[The task]: Type out each entry exactly as it appears, but keep every image out.

[Listed records]:

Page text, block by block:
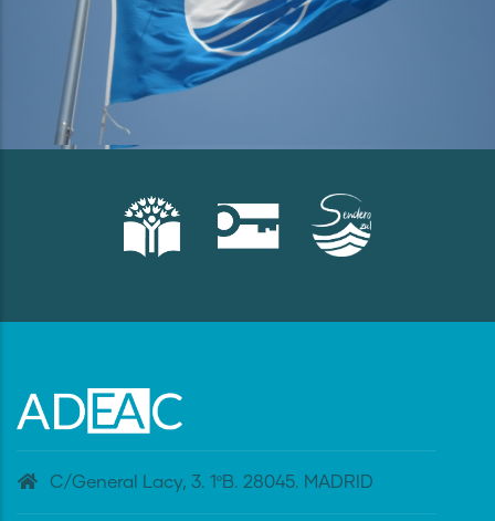
C/General Lacy, 3. 1ºB. 28045. MADRID
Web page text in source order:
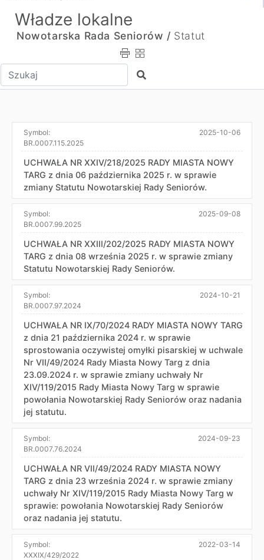
Władze lokalne
Nowotarska Rada Seniorów / Statut
Wpisz tekst do wyszukania Szukaj
Symbol:
BR.0007.115.2025
2025-10-06
UCHWAŁA NR XXIV/218/2025 RADY MIASTA NOWY
TARG z dnia 06 października 2025 r. w sprawie
zmiany Statutu Nowotarskiej Rady Seniorów.
Symbol:
BR.0007.99.2025
2025-09-08
UCHWAŁA NR XXIII/202/2025 RADY MIASTA NOWY
TARG z dnia 08 września 2025 r. w sprawie zmiany
Statutu Nowotarskiej Rady Seniorów.
Symbol:
BR.0007.97.2024
2024-10-21
UCHWAŁA NR IX/70/2024 RADY MIASTA NOWY TARG
z dnia 21 października 2024 r. w sprawie
sprostowania oczywistej omyłki pisarskiej w uchwale
Nr VII/49/2024 Rady Miasta Nowy Targ z dnia
23.09.2024 r. w sprawie zmiany uchwały Nr
XIV/119/2015 Rady Miasta Nowy Targ w sprawie
powołania Nowotarskiej Rady Seniorów oraz nadania
jej statutu.
Symbol:
BR.0007.76.2024
2024-09-23
UCHWAŁA NR VII/49/2024 RADY MIASTA NOWY
TARG z dnia 23 września 2024 r. w sprawie zmiany
uchwały Nr XIV/119/2015 Rady Miasta Nowy Targ w
sprawie: powołania Nowotarskiej Rady Seniorów
oraz nadania jej statutu.
Symbol:
XXXIX/429/2022
2022-03-14
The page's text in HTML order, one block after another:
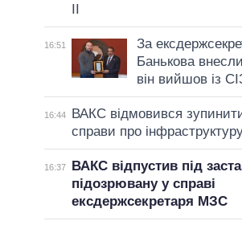
II
16:51
За
Банькова
він вийшов із
16:44
ВАКС відмовився
справи про
16:37
ВАКС відпустив під
підозрювану у справі
ексдержсекретаря МЗС
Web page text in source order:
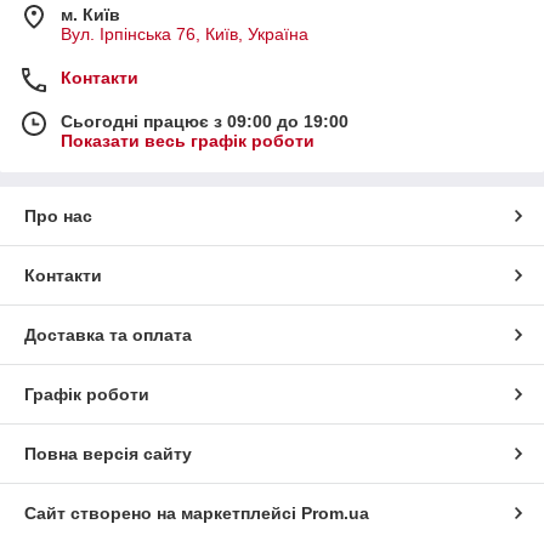
м. Київ
Вул. Ірпінська 76, Київ, Україна
Контакти
Сьогодні працює з 09:00 до 19:00
Показати весь графік роботи
Про нас
Контакти
Доставка та оплата
Графік роботи
Повна версія сайту
Сайт створено на маркетплейсі Prom.ua

[Reply to the exercise]:
Page text, block by block:
C/General Lacy, 3. 1ºB. 28045. MADRID
Web page text in source order:
Władze lokalne
Nowotarska Rada Seniorów / Statut
Wpisz tekst do wyszukania Szukaj
Symbol:
BR.0007.115.2025
2025-10-06
UCHWAŁA NR XXIV/218/2025 RADY MIASTA NOWY
TARG z dnia 06 października 2025 r. w sprawie
zmiany Statutu Nowotarskiej Rady Seniorów.
Symbol:
BR.0007.99.2025
2025-09-08
UCHWAŁA NR XXIII/202/2025 RADY MIASTA NOWY
TARG z dnia 08 września 2025 r. w sprawie zmiany
Statutu Nowotarskiej Rady Seniorów.
Symbol:
BR.0007.97.2024
2024-10-21
UCHWAŁA NR IX/70/2024 RADY MIASTA NOWY TARG
z dnia 21 października 2024 r. w sprawie
sprostowania oczywistej omyłki pisarskiej w uchwale
Nr VII/49/2024 Rady Miasta Nowy Targ z dnia
23.09.2024 r. w sprawie zmiany uchwały Nr
XIV/119/2015 Rady Miasta Nowy Targ w sprawie
powołania Nowotarskiej Rady Seniorów oraz nadania
jej statutu.
Symbol:
BR.0007.76.2024
2024-09-23
UCHWAŁA NR VII/49/2024 RADY MIASTA NOWY
TARG z dnia 23 września 2024 r. w sprawie zmiany
uchwały Nr XIV/119/2015 Rady Miasta Nowy Targ w
sprawie: powołania Nowotarskiej Rady Seniorów
oraz nadania jej statutu.
Symbol:
XXXIX/429/2022
2022-03-14
The page's text in HTML order, one block after another:
II
16:51
За
Банькова
він вийшов із
16:44
ВАКС відмовився
справи про
16:37
ВАКС відпустив під
підозрювану у справі
ексдержсекретаря МЗС
Web page text in source order:
м. Київ
Вул. Ірпінська 76, Київ, Україна
Контакти
Сьогодні працює з 09:00 до 19:00
Показати весь графік роботи
Про нас
Контакти
Доставка та оплата
Графік роботи
Повна версія сайту
Сайт створено на маркетплейсі Prom.ua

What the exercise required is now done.